Most compilers are smart enough to decompose an integer multiplication into a series of bit shifts and adds. I don't know about Windows compilers, but at least with gcc you can get it to spit out the assembler, and if you look at that you can probably see identical assembler for both ways of writing it.
It doesn't care. I think that there are more important things to optimize. How much time have you invested thinking and writing that question instead of coding and testing by yourself?
:-)
As long as you're using a decent optimising compiler, just write code that's easy for the compiler to understand. This makes it easier for the compiler to perform clever optimisations.
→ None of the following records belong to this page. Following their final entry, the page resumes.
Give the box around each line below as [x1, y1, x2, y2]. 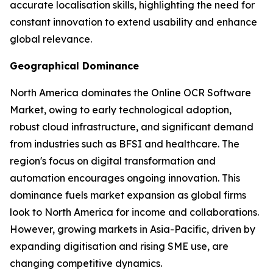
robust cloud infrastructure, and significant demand [10, 121, 253, 133]
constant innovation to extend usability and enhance [10, 16, 257, 29]
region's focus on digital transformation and [10, 155, 216, 168]
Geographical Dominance [10, 60, 139, 73]
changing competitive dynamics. [10, 257, 162, 270]
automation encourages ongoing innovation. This [10, 172, 240, 185]
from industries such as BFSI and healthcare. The [10, 138, 239, 151]
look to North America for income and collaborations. [10, 206, 259, 219]
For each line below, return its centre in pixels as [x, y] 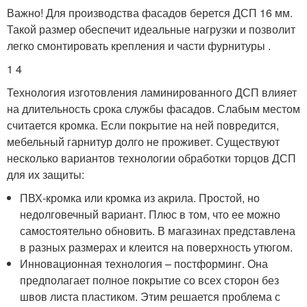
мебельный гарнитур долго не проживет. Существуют [143, 142]
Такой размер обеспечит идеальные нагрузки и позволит [151, 29]
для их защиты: [46, 174]
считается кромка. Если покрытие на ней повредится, [143, 125]
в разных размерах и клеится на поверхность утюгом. [157, 247]
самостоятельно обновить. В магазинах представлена [158, 231]
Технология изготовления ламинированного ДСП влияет [152, 92]
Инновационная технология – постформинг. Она [144, 263]
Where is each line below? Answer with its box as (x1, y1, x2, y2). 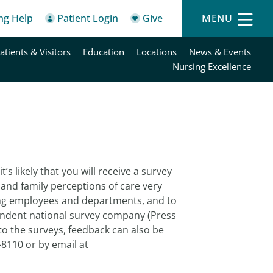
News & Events (188, 46, 251, 58)
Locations (136, 46, 177, 58)
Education (82, 46, 124, 58)
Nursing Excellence (172, 60, 251, 73)
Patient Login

You asking this question indicates that an optimising compiler knows more about optimisation than you do. So trust the compiler. Use n * 3.
Have a look at this answer as well.
Compilers are good at optimising code such as yours. Any modern compiler would produce the same code for both cases and additionally replace * 2 by a left shift.
Trust your compiler to optimize little pieces of code like that. Readability is much more important at the code level. True optimization should come at a higher level.